3. Number of Experts Used to Establish the Ground Truth for the Test Set and Qualifications

• The ground truth for the accuracy study was established using a "secondary reference laboratory of the NGSP." The number and specific qualifications of experts within this laboratory are not specified in this document. However, the NGSP (National Glycohemoglobin Standardization Program) implies adherence to a highly standardized and validated reference method for HbA1c, which inherently involves expert-level procedures and validation.

4. Adjudication Method

• For the analytical performance studies (accuracy, precision, linearity, detection limits, analytical specificity), an adjudication method is not typically described as it would be for clinical image interpretation or diagnostic performance involving human assessment. The "ground truth" is established by highly controlled and validated laboratory reference methods. The comparison is quantitative against these reference methods.
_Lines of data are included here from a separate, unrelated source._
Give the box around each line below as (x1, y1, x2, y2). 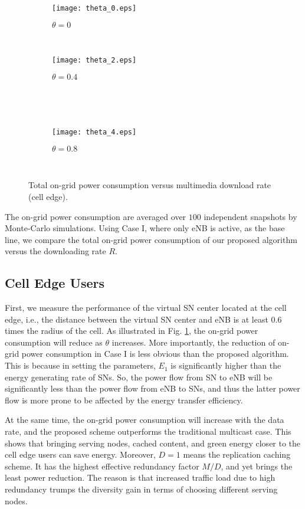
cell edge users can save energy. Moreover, (5, 448, 156, 461)
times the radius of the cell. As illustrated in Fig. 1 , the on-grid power (5, 324, 258, 337)
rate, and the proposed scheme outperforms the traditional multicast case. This (5, 425, 291, 438)
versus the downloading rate (5, 245, 106, 257)
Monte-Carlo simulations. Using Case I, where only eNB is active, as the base (5, 222, 285, 234)
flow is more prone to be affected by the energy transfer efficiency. (5, 393, 243, 406)
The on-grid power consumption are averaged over (5, 210, 186, 222)
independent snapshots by (204, 210, 297, 222)
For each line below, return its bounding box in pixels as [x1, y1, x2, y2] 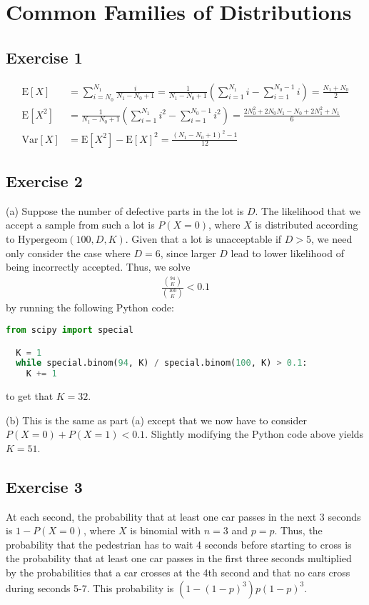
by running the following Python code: [6, 300, 174, 315]
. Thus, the [274, 523, 323, 538]
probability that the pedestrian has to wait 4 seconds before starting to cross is [6, 536, 352, 551]
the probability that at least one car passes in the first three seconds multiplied [6, 551, 352, 566]
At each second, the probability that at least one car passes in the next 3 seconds [6, 509, 361, 524]
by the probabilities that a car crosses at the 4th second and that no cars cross [6, 565, 350, 580]
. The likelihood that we [255, 203, 360, 218]
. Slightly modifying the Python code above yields [145, 426, 364, 441]
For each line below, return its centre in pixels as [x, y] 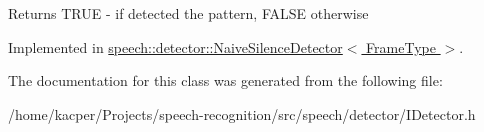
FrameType [401, 46]
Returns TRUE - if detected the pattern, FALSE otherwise [188, 13]
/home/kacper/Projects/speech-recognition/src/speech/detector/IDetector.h [242, 113]
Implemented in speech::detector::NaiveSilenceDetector [175, 46]
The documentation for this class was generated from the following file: [225, 80]
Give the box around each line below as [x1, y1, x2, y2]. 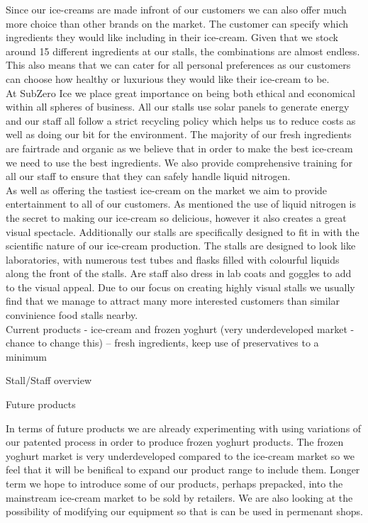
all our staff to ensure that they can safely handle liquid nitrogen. [6, 169, 291, 184]
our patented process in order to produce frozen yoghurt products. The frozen [6, 434, 344, 449]
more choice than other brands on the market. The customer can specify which [6, 16, 348, 30]
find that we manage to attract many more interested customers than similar [6, 293, 340, 308]
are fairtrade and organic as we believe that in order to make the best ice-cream [6, 140, 353, 155]
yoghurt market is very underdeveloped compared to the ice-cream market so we [6, 448, 355, 463]
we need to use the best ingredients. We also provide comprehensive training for [6, 154, 353, 169]
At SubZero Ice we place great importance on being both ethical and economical [6, 85, 355, 100]
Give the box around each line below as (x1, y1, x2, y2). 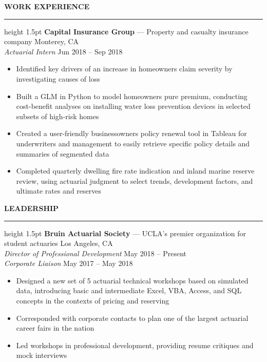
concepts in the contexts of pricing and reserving (16, 295, 169, 306)
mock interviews (16, 350, 67, 360)
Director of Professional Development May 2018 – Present (4, 247, 186, 258)
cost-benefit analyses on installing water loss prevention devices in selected (16, 101, 251, 111)
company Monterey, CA (4, 36, 79, 47)
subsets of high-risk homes (16, 110, 99, 121)
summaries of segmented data (16, 148, 109, 159)
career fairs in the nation (16, 322, 94, 333)
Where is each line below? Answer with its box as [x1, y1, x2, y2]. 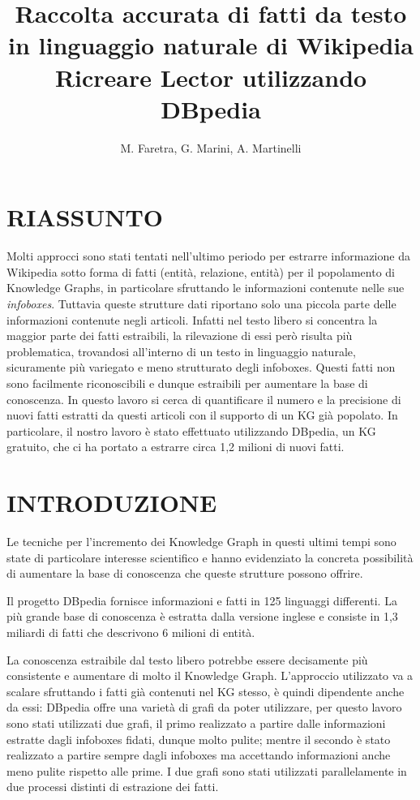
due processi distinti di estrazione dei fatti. [6, 778, 219, 795]
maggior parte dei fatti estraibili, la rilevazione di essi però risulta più [6, 327, 353, 344]
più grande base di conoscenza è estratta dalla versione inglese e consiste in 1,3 [6, 608, 398, 625]
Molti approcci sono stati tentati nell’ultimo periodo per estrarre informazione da [6, 247, 410, 265]
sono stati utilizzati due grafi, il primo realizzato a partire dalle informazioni [6, 715, 386, 731]
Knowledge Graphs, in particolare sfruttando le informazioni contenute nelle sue [6, 279, 405, 296]
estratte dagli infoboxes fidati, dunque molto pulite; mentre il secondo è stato [6, 730, 391, 747]
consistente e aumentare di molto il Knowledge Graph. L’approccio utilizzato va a [6, 667, 414, 684]

5. Multi-Reader Multi-Case (MRMC) Comparative Effectiveness Study

• No, a Multi-Reader Multi-Case (MRMC) comparative effectiveness study was not done. This type of study is relevant for diagnostic imaging AI devices where human reader performance is being assessed and compared with and without AI assistance. The VITROS Chemistry Products HbA1c Reagent Kit is an in vitro diagnostic assay, not an imaging AI device with a human-in-the-loop component for interpretation.

6. Standalone (Algorithm Only Without Human-in-the-Loop Performance) Study

• Yes, the performance data presented is for the standalone device (the VITROS Chemistry Products HbA1c Reagent Kit and associated systems/calibrators/verifiers) without human-in-the-loop performance being a variable. The studies assess the analytical performance of the assay itself.

7. Type of Ground Truth Used

• The ground truth used for relevant studies (e.g., accuracy) was:
  • Reference Method: Traceability to the IFCC (International Federation of Clinical Chemistry and Laboratory Medicine) Reference Method, and certification by the National Glycohemoglobin Standardization Program (NGSP) which is traceable to the Diabetes Control and Complications Trial (DCCT) Reference Method. This represents a highly standardized and validated laboratory-based reference standard.

8. Sample Size for the Training Set

• This information is not provided. For an in vitro diagnostic reagent kit, there isn't typically a "training set" in the machine learning sense. The device's "training" or optimization would happen during its development phase using various experimental designs and samples, rather than a distinct, documented "training set" like in AI/ML performance studies. The document focuses on the validation or test set performance.

9. How the Ground Truth for the Training Set Was Established

• As mentioned above, a "training set" in the AI/ML context isn't directly applicable here. The development of the assay (analogous to "training") would involve extensive R&D, chemical optimization, and preliminary testing against known samples and reference methods. The ground truth for these developmental internal studies would be established using similar highly accurate and traceable laboratory reference methods.